• **Records from a dataset**

════

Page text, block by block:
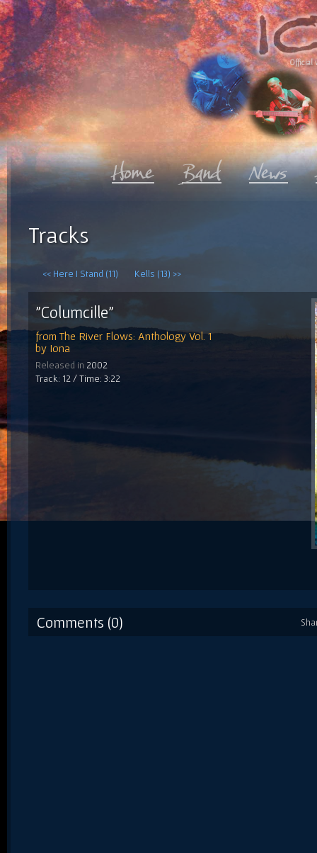
Official
Tracks
<< Here I Stand (11) Kells (13) >>
"Columcille"
from The River Flows: Anthology Vol. 1
by Iona
Released in 2002
Track: 12 / Time: 3:22
Comments (0)
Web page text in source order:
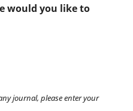
would you like to
journal, please enter your
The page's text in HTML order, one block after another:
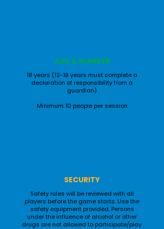
AGE & NUMBER
18 years (12-18 years must complete a
declaration of responsibility from a
guardian)
Minimum 10 people per session
SECURITY
Safety rules will be reviewed with all
players before the game starts. Use the
safety equipment provided. Persons
under the influence of alcohol or other
drugs are not allowed to participate/play.
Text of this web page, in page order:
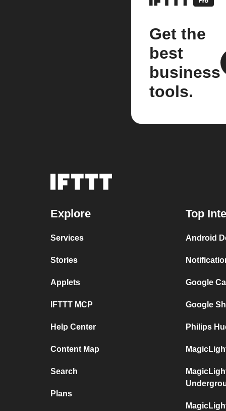
Get the
best
business
tools.
Explore
Services
Stories
Applets
IFTTT MCP
Help Center
Content Map
Search
Plans
Top
Android
Google
Google
Philips
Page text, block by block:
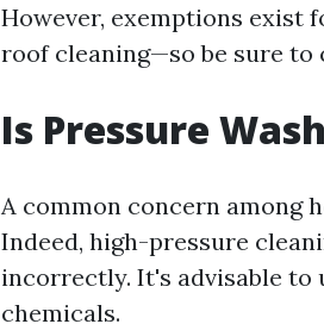
However, exemptions exist
roof cleaning—so be sure to
Is Pressure
A common concern among
Indeed, high-pressure
incorrectly. It's advisable to
chemicals.
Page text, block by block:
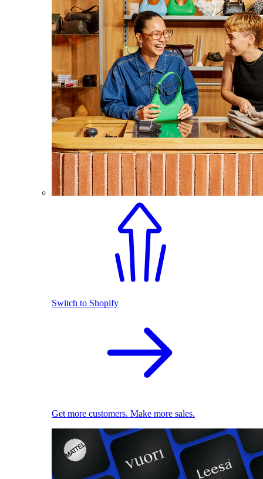
Switch to Shopify
Get more customers. Make more sales.
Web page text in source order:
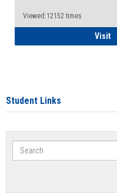
Viewed:12152 times
Visit
Student Links
Search
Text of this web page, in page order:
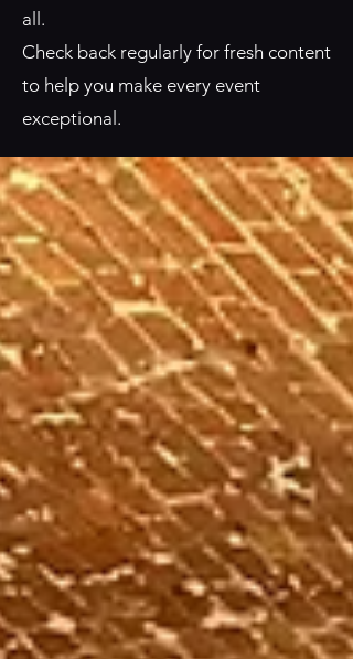
all.
Check back regularly for fresh content
to help you make every event
exceptional.
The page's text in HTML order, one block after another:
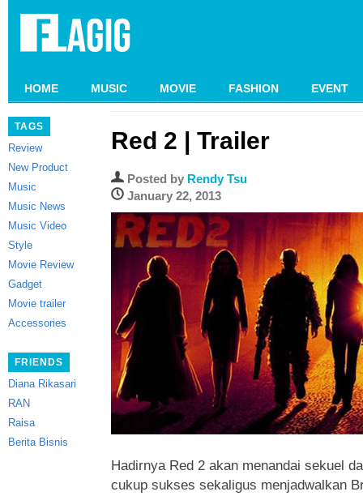
HOME MUSIC MOVIE FASHION EVENT
TAGS
Review
New Product
Music
Music News
Music Video
Style
Movie Review
Gadget
Movie trailer
Accessories
FRIENDS
Diana Rikasari
RAN
Raisa
Berita Bisnis
Red 2 | Trailer
Posted by Rendy Tsu
January 22, 2013
Hadirnya Red 2 akan menandai sekuel
cukup sukses sekaligus menjadwalkan
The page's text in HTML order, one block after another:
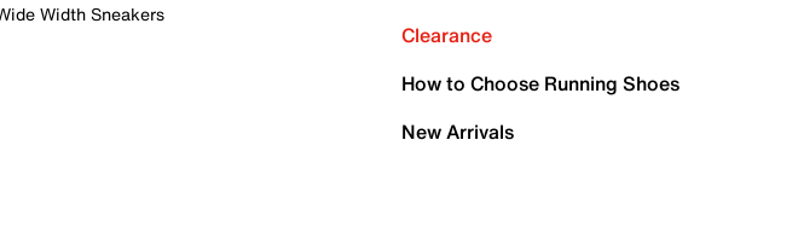
Width Sneakers
Clearance
How to Choose Running Shoes
New Arrivals
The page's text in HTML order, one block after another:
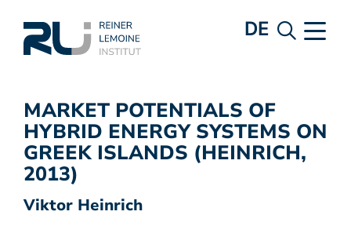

════

• **What is required**
The pictures alone are to be left out when the data above is copied; all else must match exactly.

• **Exercise output**
Page text, block by block:
Official
Tracks
<< Here I Stand (11) Kells (13) >>
"Columcille"
from The River Flows: Anthology Vol. 1
by Iona
Released in 2002
Track: 12 / Time: 3:22
Comments (0)
Web page text in source order:
would you like to
journal, please enter your
The page's text in HTML order, one block after another:
AGE & NUMBER
18 years (12-18 years must complete a
declaration of responsibility from a
guardian)
Minimum 10 people per session
SECURITY
Safety rules will be reviewed with all
players before the game starts. Use the
safety equipment provided. Persons
under the influence of alcohol or other
drugs are not allowed to participate/play.
Text of this web page, in page order:
Get the
best
business
tools.
Explore
Services
Stories
Applets
IFTTT MCP
Help Center
Content Map
Search
Plans
Top
Android
Google
Google
Philips
Page text, block by block:
However, exemptions exist
roof cleaning—so be sure to
Is Pressure
A common concern among
Indeed, high-pressure
incorrectly. It's advisable to
chemicals.
Page text, block by block:
Switch to Shopify
Get more customers. Make more sales.
Web page text in source order:
Viewed:12152 times
Visit
Student Links
Search
Text of this web page, in page order:
all.
Check back regularly for fresh content
to help you make every event
exceptional.
The page's text in HTML order, one block after another:
HOME MUSIC MOVIE FASHION EVENT
TAGS
Review
New Product
Music
Music News
Music Video
Style
Movie Review
Gadget
Movie trailer
Accessories
FRIENDS
Diana Rikasari
RAN
Raisa
Berita Bisnis
Red 2 | Trailer
Posted by Rendy Tsu
January 22, 2013
Hadirnya Red 2 akan menandai sekuel
cukup sukses sekaligus menjadwalkan
The page's text in HTML order, one block after another:
Width Sneakers
Clearance
How to Choose Running Shoes
New Arrivals
The page's text in HTML order, one block after another:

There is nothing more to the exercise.